To clarify, while a system can appear to be multimodal by integrating various models (like a speech-to-text model with a language model), this does not necessarily mean that the individual models are inherently multimodal. For instance, ChatGPT's latest GPT-4V version can process images and text, but it does not inherently merge these modalities at the model level.
In true multimodality, different input types share a common embedding space, allowing the model to interpret and relate various modalities similarly to how humans do.
The pivotal question arises: how did the researchers achieve this with LLaVa-1.5?
Grafting: A Novel Approach to Multimodality
There are multiple strategies to achieve multimodality:
- Tool/Model-Based Methods: Combining different models or tools to handle multiple inputs while the underlying models remain unimodal.
- Grafting: Utilizing pre-trained image encoders and language models, projecting the encoder's vector into the language model's latent space.
- Generalist Systems: Training both image encoders and language models from scratch in a shared embedding space.
LLaVa-1.5 employs the grafting technique, which is advantageous because the weights of the image encoder and the language model remain static while only the projection matrix is trained.
This method facilitates a cost-effective training process, allowing for substantial performance gains without the need for extensive computational resources.
Impressive Results from LLaVa-1.5
The performance metrics for LLaVa-1.5, particularly the 13B model, are striking.
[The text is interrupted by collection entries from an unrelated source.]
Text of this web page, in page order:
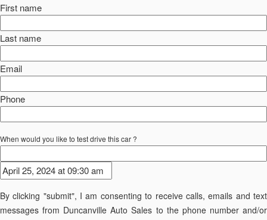
First name
Last name
Email
Phone
When would you like to test drive this car ?
By clicking "submit", I am consenting to receive calls, emails and text
messages from Duncanville Auto Sales to the phone number and/or
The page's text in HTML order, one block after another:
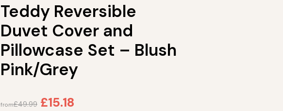
Teddy Reversible
Duvet Cover and
Pillowcase Set – Blush
Pink/Grey
from£49.99 £15.18

Out of twelve prominent multimodal benchmarks, LLaVa-1.5 achieved the state-of-the-art (SOTA) status in eleven, outperforming many other open-source models significantly.
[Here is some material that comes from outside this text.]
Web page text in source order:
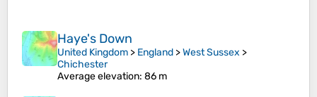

While it’s clear that LLaVa-1.5 does not match GPT-4V in absolute terms, it excels relative to its size and resource requirements, often needing 2,500 times less data for pre-training and 75 times less for fine-tuning.
Remarkably, this model was trained in just one day using an 8-A100 NVIDIA GPU node over a span of 26 hours, suggesting that open-source solutions are finally becoming more accessible and affordable.
As a result, enterprises can now harness their data to develop open-source models that elevate their competitive edge without relying on third-party APIs. In a financial landscape driven by efficiency, having a viable model is just as critical as having the best one. In this context, LLaVa-1.5 stands out as both effective and sustainable within the open-source LMMs landscape.